__Stored data entries__:
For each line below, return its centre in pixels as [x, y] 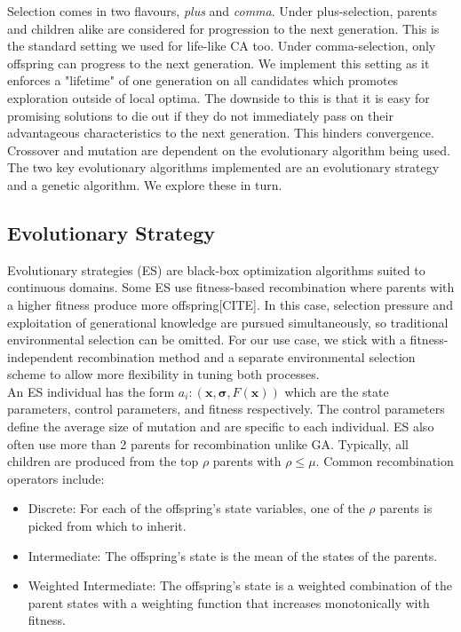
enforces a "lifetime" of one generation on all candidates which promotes [203, 80]
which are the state [337, 391]
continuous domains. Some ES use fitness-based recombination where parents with [231, 287]
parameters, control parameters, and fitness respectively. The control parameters [226, 409]
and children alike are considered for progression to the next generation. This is [223, 28]
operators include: [56, 478]
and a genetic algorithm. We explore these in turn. [145, 184]
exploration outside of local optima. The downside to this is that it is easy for [219, 97]
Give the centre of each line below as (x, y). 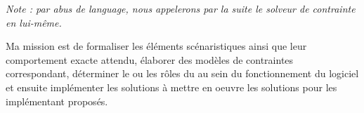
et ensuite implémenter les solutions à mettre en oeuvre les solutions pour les (171, 87)
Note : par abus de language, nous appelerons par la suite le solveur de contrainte (181, 8)
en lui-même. (34, 22)
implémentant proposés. (57, 101)
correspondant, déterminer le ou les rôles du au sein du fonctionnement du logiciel (182, 73)
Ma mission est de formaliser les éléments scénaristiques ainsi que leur (156, 46)
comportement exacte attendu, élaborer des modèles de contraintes (150, 59)
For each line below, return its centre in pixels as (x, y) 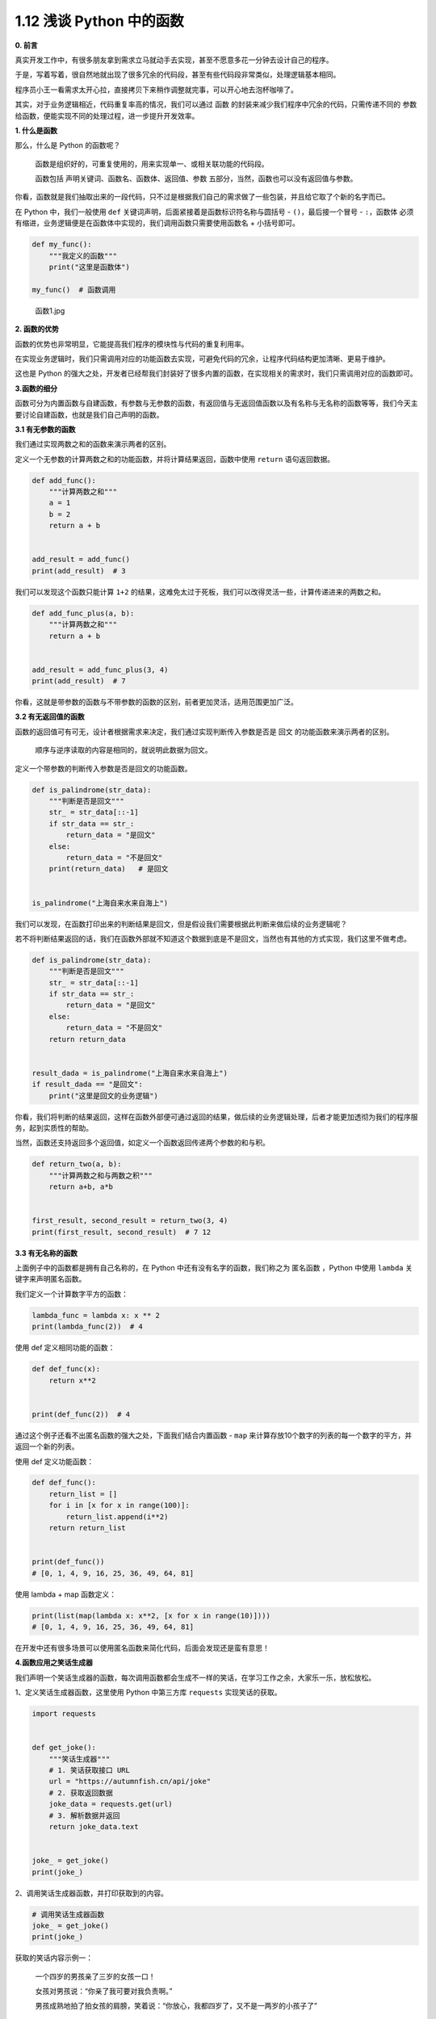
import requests (64, 1714)
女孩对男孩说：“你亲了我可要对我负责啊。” (104, 1992)
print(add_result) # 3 (79, 571)
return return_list (88, 1528)
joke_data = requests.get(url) (111, 1804)
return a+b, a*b (81, 1187)
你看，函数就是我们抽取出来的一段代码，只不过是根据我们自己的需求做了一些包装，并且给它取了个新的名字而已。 (202, 197)
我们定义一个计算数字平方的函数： (71, 1294)

__Aim of the task__:
Reproduce exactly, and only, the lines that begin at the one containing "implémentant proposés. (57, 101)" and end with the final line of the data, both included, while omitting every picture.

__Response to this task__:
implémentant proposés. (57, 101)
correspondant, déterminer le ou les rôles du au sein du fonctionnement du logiciel (182, 73)
Ma mission est de formaliser les éléments scénaristiques ainsi que leur (156, 46)
comportement exacte attendu, élaborer des modèles de contraintes (150, 59)
For each line below, return its centre in pixels as (x, y) 
import requests (64, 1714)
女孩对男孩说：“你亲了我可要对我负责啊。” (104, 1992)
print(add_result) # 3 (79, 571)
return return_list (88, 1528)
joke_data = requests.get(url) (111, 1804)
return a+b, a*b (81, 1187)
你看，函数就是我们抽取出来的一段代码，只不过是根据我们自己的需求做了一些包装，并且给它取了个新的名字而已。 (202, 197)
我们定义一个计算数字平方的函数： (71, 1294)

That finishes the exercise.